Task judger will be disabled automatically when the user-defined workflow returned an effective WorkflowOutput.reward and WorkflowOutput.reward != None
Task Judger evaluates agent outputs and assigns rewards during training. This page covers built-in judgers for common scenarios and how to create custom judgers for specific evaluation needs.
Overview
A Task Judger evaluates the agent's execution results and returns two values:
| Return Value | Type | Description |
|---|---|---|
raw_reward |
float |
Numerical score representing output quality (often 0.0 to 1.0) |
is_success |
bool |
Whether the task was successfully completed |
These values guide the RL training process, helping agents learn which behaviors produce better outcomes.
Base Interface
All Task Judgers inherit from BaseJudge and implement the compute_reward method:
from ajet.task_judge.base_judge import BaseJudge
from ajet.workflow import WorkflowOutput, WorkflowTask
class BaseJudge:
def __init__(self, config):
self.config = config
def compute_reward(
self,
workflow_task: WorkflowTask,
workflow_output: WorkflowOutput
) -> tuple[float, bool]:
"""
Args:
workflow_task: Contains the task data, including metadata with reference answers
workflow_output: Contains the agent's output, including metadata with generated answers
Returns:
tuple: (raw_reward: float, is_success: bool)
"""
raise NotImplementedError
Built-in Task Judgers
AgentJet provides three built-in judgers for common evaluation scenarios:
1. MathAnswerAsJudge
Evaluates mathematical answers by exact string matching, designed for tasks where answers are formatted in LaTeX \boxed{} notation.
When to use
- Math problem solving tasks
- Tasks with deterministic, exact answers
- Answers formatted as
\boxed{result}
- Extracts the answer from
\boxed{...}in the agent's output - Compares with the reference answer from
workflow_task.task.metadata["answer"] - Returns
(1.0, True)for correct answers,(0.0, False)otherwise
Required metadata:
| Field | Source | Description |
|---|---|---|
final_answer |
workflow_output.metadata |
Agent's answer with \boxed{} format |
answer |
workflow_task.task.metadata |
Reference answer |
2. CountdownAnswerAsJudge
Evaluates mathematical equations with partial credit for proper formatting.
When to use
- Number puzzle tasks (e.g., Countdown game)

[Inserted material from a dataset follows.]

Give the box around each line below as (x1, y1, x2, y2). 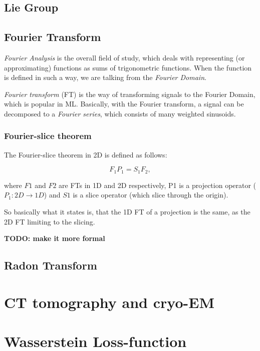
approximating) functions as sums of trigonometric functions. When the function (4, 62, 252, 72)
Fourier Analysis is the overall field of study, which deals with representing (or (4, 52, 245, 62)
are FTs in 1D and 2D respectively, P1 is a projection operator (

- Tasks where partial credit is appropriate
- Need to reward proper formatting even when answer is wrong
3. EnvServiceJudge
Delegates evaluation to an external environment service, useful for complex interactive environments.
When to use
- Tasks with external simulators (e.g., AppWorld)

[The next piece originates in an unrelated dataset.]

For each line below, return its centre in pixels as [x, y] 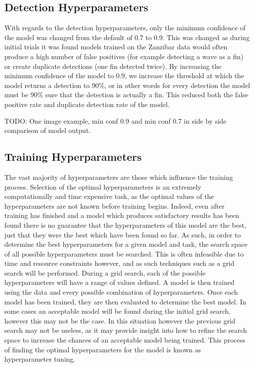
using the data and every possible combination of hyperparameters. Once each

- Complex state-based evaluation
- Interactive environments with built-in evaluators
ajet:
task_judge:
judge_type: customized_protocol
judge_protocol: ajet.task_judge.env_service_as_judge->EnvServiceJudge
How it works
- Calls
workflow_task.gym_env.evaluate()to get a score from the environment - Converts the score to a normalized reward:
- Success (score ≥ 1):
1.0 + score * 0.5 - Failure (score < 1):
0.0 + score * 0.5
- Success (score ≥ 1):
Creating Custom Task Judgers
For specialized evaluation needs, create your own judger by inheriting BaseJudge:
- Implement Your Judger Create a new file with your custom judger class.
- Configure Your Judger Point to your custom class in the YAML configuration.

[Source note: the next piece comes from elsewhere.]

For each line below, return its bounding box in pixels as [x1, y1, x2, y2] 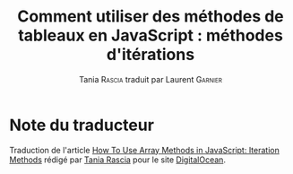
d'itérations [106, 45, 195, 65]
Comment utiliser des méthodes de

- Pass Data to the Judger Populate `workflow_output.metadata` with the data your judger needs.
Step 1: Implement Your Judger
from ajet.task_judge.base_judge import BaseJudge
from ajet.workflow import WorkflowOutput, WorkflowTask
class MyCustomJudge(BaseJudge):
def __init__(self, config):
super().__init__(config)
self.threshold = 0.8
def compute_reward(
self,
workflow_task: WorkflowTask,
workflow_output: WorkflowOutput
) -> tuple[float, bool]:
agent_answer = workflow_output.metadata.get("final_answer", "")
reference_answer = workflow_task.task.metadata.get("answer", "")
similarity = self._compute_similarity(agent_answer, reference_answer)
is_success = similarity >= self.threshold
return similarity, is_success
def _compute_similarity(self, text1: str, text2: str) -> float:
return len(set(text1.split()) & set(text2.split())) / max(
len(text1.split()), len(text2.split()), 1
)
Step 2: Configure Your Judger
ajet:
task_judge:
judge_type: customized_protocol
judge_protocol: tutorial.my_task.my_judge->MyCustomJudge
Step 3: Pass Data to the Judger
class MyWorkflow(Workflow):
async def execute(self, task: WorkflowTask, tuner: AjetTuner) -> WorkflowOutput:
final_answer = await self.agent.reply(msg)
return WorkflowOutput(
reward=None, # Will be filled by the judger
metadata={
"final_answer": final_answer,
}
)
Configuration Summary
ajet:
task_judge:
judge_type: customized_protocol
judge_protocol: ajet.task_judge.<module>-><ClassName>